*** LISTED RECORDS ***
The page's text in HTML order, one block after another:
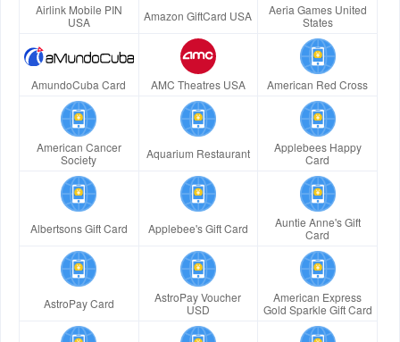
Airlink Mobile PIN
USA
Amazon GiftCard USA
Aeria Games United
States
AmundoCuba Card AMC Theatres USA American Red Cross
American Cancer
Society
Aquarium Restaurant
Applebees Happy
Card
Albertsons Gift Card Applebee's Gift Card
Auntie Anne's Gift
Card
AstroPay Card
AstroPay Voucher
USD
American Express
Gold Sparkle Gift Card
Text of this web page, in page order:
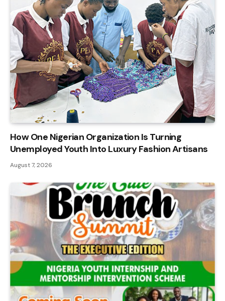
How One Nigerian Organization Is Turning
Unemployed Youth Into Luxury Fashion Artisans
August 7, 2026
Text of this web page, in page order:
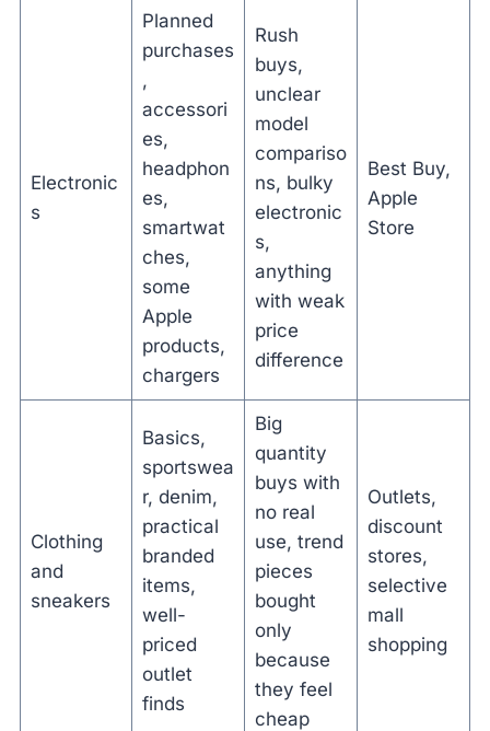
Electronic
s
Planned
purchases
,
accessori
es,
headphon
es,
smartwat
ches,
some
Apple
products,
chargers
Rush
buys,
unclear
model
compariso
ns, bulky
electronic
s,
anything
with weak
price
difference
Best Buy,
Apple
Store
Clothing
and
sneakers
Basics,
sportswea
r, denim,
practical
branded
items,
well-
priced
outlet
finds
Big
quantity
buys with
no real
use, trend
pieces
bought
only
because
they feel
cheap
Outlets,
discount
stores,
selective
mall
shopping
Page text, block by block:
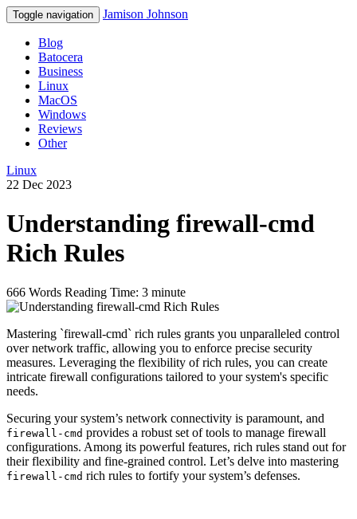
Toggle navigation Jamison Johnson
Blog
Batocera
Business
Linux
MacOS
Windows
Reviews
Other
Linux
22 Dec 2023
Understanding firewall-cmd
Rich Rules
666 Words Reading Time: 3 minute
Mastering `firewall-cmd` rich rules grants you unparalleled control
over network traffic, allowing you to enforce precise security
measures. Leveraging the flexibility of rich rules, you can create
intricate firewall configurations tailored to your system's specific
needs.
Securing your system’s network connectivity is paramount, and
firewall-cmd provides a robust set of tools to manage firewall
configurations. Among its powerful features, rich rules stand out for
their flexibility and fine-grained control. Let’s delve into mastering
firewall-cmd rich rules to fortify your system’s defenses.
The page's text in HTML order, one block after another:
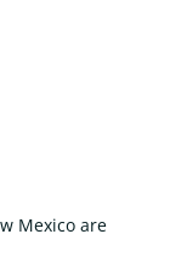
Mexico are
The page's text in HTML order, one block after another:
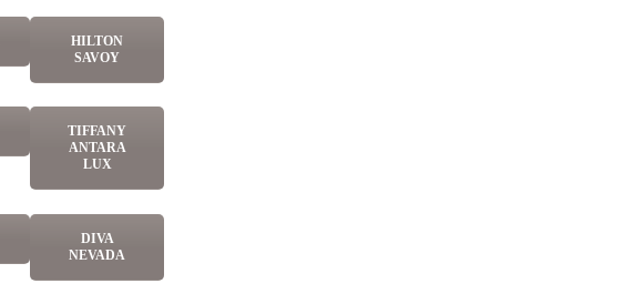
HILTON
SAVOY
TIFFANY
ANTARA
LUX
DIVA
NEVADA
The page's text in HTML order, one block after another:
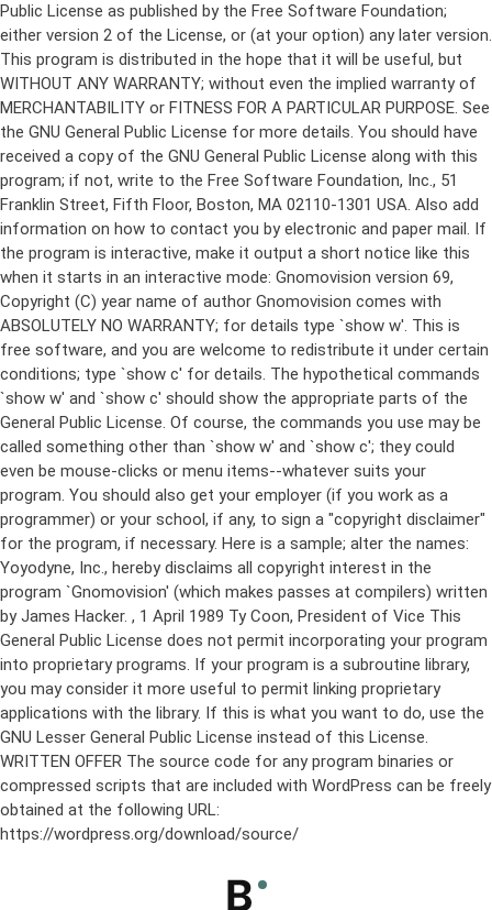
Public License as published by the Free Software Foundation;
either version 2 of the License, or (at your option) any later version.
This program is distributed in the hope that it will be useful, but
WITHOUT ANY WARRANTY; without even the implied warranty of
MERCHANTABILITY or FITNESS FOR A PARTICULAR PURPOSE. See
the GNU General Public License for more details. You should have
received a copy of the GNU General Public License along with this
program; if not, write to the Free Software Foundation, Inc., 51
Franklin Street, Fifth Floor, Boston, MA 02110-1301 USA. Also add
information on how to contact you by electronic and paper mail. If
the program is interactive, make it output a short notice like this
when it starts in an interactive mode: Gnomovision version 69,
Copyright (C) year name of author Gnomovision comes with
ABSOLUTELY NO WARRANTY; for details type `show w'. This is
free software, and you are welcome to redistribute it under certain
conditions; type `show c' for details. The hypothetical commands
`show w' and `show c' should show the appropriate parts of the
General Public License. Of course, the commands you use may be
called something other than `show w' and `show c'; they could
even be mouse-clicks or menu items--whatever suits your
program. You should also get your employer (if you work as a
programmer) or your school, if any, to sign a "copyright disclaimer"
for the program, if necessary. Here is a sample; alter the names:
Yoyodyne, Inc., hereby disclaims all copyright interest in the
program `Gnomovision' (which makes passes at compilers) written
by James Hacker. , 1 April 1989 Ty Coon, President of Vice This
General Public License does not permit incorporating your program
into proprietary programs. If your program is a subroutine library,
you may consider it more useful to permit linking proprietary
applications with the library. If this is what you want to do, use the
GNU Lesser General Public License instead of this License.
WRITTEN OFFER The source code for any program binaries or
compressed scripts that are included with WordPress can be freely
obtained at the following URL:
https://wordpress.org/download/source/
***
WHAT IS EXPECTED:
The records above are to be restated exactly, with all pictures omitted.

ANSWER BOX:
The page's text in HTML order, one block after another:
Airlink Mobile PIN
USA
Amazon GiftCard USA
Aeria Games United
States
AmundoCuba Card AMC Theatres USA American Red Cross
American Cancer
Society
Aquarium Restaurant
Applebees Happy
Card
Albertsons Gift Card Applebee's Gift Card
Auntie Anne's Gift
Card
AstroPay Card
AstroPay Voucher
USD
American Express
Gold Sparkle Gift Card
Text of this web page, in page order:
How One Nigerian Organization Is Turning
Unemployed Youth Into Luxury Fashion Artisans
August 7, 2026
Text of this web page, in page order:
Electronic
s
Planned
purchases
,
accessori
es,
headphon
es,
smartwat
ches,
some
Apple
products,
chargers
Rush
buys,
unclear
model
compariso
ns, bulky
electronic
s,
anything
with weak
price
difference
Best Buy,
Apple
Store
Clothing
and
sneakers
Basics,
sportswea
r, denim,
practical
branded
items,
well-
priced
outlet
finds
Big
quantity
buys with
no real
use, trend
pieces
bought
only
because
they feel
cheap
Outlets,
discount
stores,
selective
mall
shopping
Page text, block by block:
Toggle navigation Jamison Johnson
Blog
Batocera
Business
Linux
MacOS
Windows
Reviews
Other
Linux
22 Dec 2023
Understanding firewall-cmd
Rich Rules
666 Words Reading Time: 3 minute
Mastering `firewall-cmd` rich rules grants you unparalleled control
over network traffic, allowing you to enforce precise security
measures. Leveraging the flexibility of rich rules, you can create
intricate firewall configurations tailored to your system's specific
needs.
Securing your system’s network connectivity is paramount, and
firewall-cmd provides a robust set of tools to manage firewall
configurations. Among its powerful features, rich rules stand out for
their flexibility and fine-grained control. Let’s delve into mastering
firewall-cmd rich rules to fortify your system’s defenses.
The page's text in HTML order, one block after another:
Mexico are
The page's text in HTML order, one block after another:
HILTON
SAVOY
TIFFANY
ANTARA
LUX
DIVA
NEVADA
The page's text in HTML order, one block after another:
Public License as published by the Free Software Foundation;
either version 2 of the License, or (at your option) any later version.
This program is distributed in the hope that it will be useful, but
WITHOUT ANY WARRANTY; without even the implied warranty of
MERCHANTABILITY or FITNESS FOR A PARTICULAR PURPOSE. See
the GNU General Public License for more details. You should have
received a copy of the GNU General Public License along with this
program; if not, write to the Free Software Foundation, Inc., 51
Franklin Street, Fifth Floor, Boston, MA 02110-1301 USA. Also add
information on how to contact you by electronic and paper mail. If
the program is interactive, make it output a short notice like this
when it starts in an interactive mode: Gnomovision version 69,
Copyright (C) year name of author Gnomovision comes with
ABSOLUTELY NO WARRANTY; for details type `show w'. This is
free software, and you are welcome to redistribute it under certain
conditions; type `show c' for details. The hypothetical commands
`show w' and `show c' should show the appropriate parts of the
General Public License. Of course, the commands you use may be
called something other than `show w' and `show c'; they could
even be mouse-clicks or menu items--whatever suits your
program. You should also get your employer (if you work as a
programmer) or your school, if any, to sign a "copyright disclaimer"
for the program, if necessary. Here is a sample; alter the names:
Yoyodyne, Inc., hereby disclaims all copyright interest in the
program `Gnomovision' (which makes passes at compilers) written
by James Hacker. , 1 April 1989 Ty Coon, President of Vice This
General Public License does not permit incorporating your program
into proprietary programs. If your program is a subroutine library,
you may consider it more useful to permit linking proprietary
applications with the library. If this is what you want to do, use the
GNU Lesser General Public License instead of this License.
WRITTEN OFFER The source code for any program binaries or
compressed scripts that are included with WordPress can be freely
obtained at the following URL:
https://wordpress.org/download/source/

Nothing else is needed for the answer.